ファシズムと現代

神島二郎「天皇ファシズムと庶民意識の問題」『近代日本の精神構造』岩波書店,1961年.

「階級分化」が階級分化としてひとびとに映じないで、秩序感覚の不安としてあらわれるがゆえに、それは正体の分からぬ危機であり、同時にまたそれゆえに烈しいとも言える。・・・危機の受けとめ方が危機の処理方式にもかかわっており、危機はもっぱら意識の問題として処理されるからであり、しかも意識の分極化を再統合に導く契機は伝統的に具わっていたと考えられる・・・日本ファシズムにおいては、このような伝統的統合方式が大衆社会固有のメカニズムによって補強されている。(41頁)

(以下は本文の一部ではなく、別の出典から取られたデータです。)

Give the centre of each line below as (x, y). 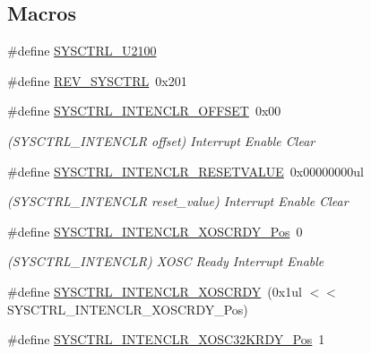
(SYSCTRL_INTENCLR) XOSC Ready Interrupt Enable (166, 261)
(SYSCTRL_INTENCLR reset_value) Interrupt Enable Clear (178, 201)
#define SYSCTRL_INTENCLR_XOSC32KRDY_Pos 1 (166, 339)
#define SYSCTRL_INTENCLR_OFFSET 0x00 (144, 111)
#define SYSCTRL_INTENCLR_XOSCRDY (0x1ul (155, 291)
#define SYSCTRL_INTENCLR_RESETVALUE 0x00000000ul (185, 171)
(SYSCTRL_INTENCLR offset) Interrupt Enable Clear (161, 140)
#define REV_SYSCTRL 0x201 (97, 80)

政治的にはこれ[客観的条件による把握]と併行して主観的条件による把握がよりいっそう重要となる。なぜなら、客観的階級帰属がただちに主観的階級帰属とはなりえないからであり、政治がひとびとの意思によって支えられるかぎり、主観的な階級帰属意識が政治の帰趨を決定するのは事理の当然であり、そのゆえにこそ客観的帰属のあいまいな社会層の主観的帰属が尖鋭な問題たらざるをえないからである。そこにこそ、意識面から迫ろうとした私のいわゆる〈第二のムラ〉の問題的意義がある。したがって、客観的帰属を問題とする「中間階級」にたいして、主観的帰属を問題とするという意味で、私は「中間層」をいう言葉を使いたいと思う。・・・このような日本の中間層は、私のいう〈第二のムラ〉として形成されたものであり、このような方法によってこそはじめてこの過程の統一的理解が可能になると私は考える。(60頁)

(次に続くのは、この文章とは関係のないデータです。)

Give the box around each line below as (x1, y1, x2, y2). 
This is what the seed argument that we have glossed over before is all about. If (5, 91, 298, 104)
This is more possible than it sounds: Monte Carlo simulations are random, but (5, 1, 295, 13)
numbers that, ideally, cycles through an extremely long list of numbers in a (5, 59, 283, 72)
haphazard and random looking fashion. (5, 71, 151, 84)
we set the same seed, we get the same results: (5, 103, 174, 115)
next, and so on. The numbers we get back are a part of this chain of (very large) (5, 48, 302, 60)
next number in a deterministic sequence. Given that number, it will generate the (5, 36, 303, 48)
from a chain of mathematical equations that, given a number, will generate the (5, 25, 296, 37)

[都会においては]前近代的要素は歴史的にも社会的にも個人の主体性に媒介されることなく近代的要素にはまりこんでいる。これが日本ファシズムの解明において重要な意味をもつ。なぜなら、ともかくも後者が存在することがファシズム一般との共通性をもたらし、同時にそこに前者がはまりこんでいることがその日本的特質を規定していると思われるからである。(71頁)

以下メモ.

ファシズム期だけの問題ではない.1920-80年代を一貫する日本社会に実現された近代を理解する枠組み.「中間層」/「総中流社会」,ファシズム期/高度成長期。20年代準備→30年代展開→戦時体制進展/敗戦と戦後混乱期の〈集合的〉経験→50年代展開→高度成長期進展→80年代変質の開始.構造変動(という表現で何を意味しようとするのか)とのズレと重なりをもって展開する〈集合意識〉の問題.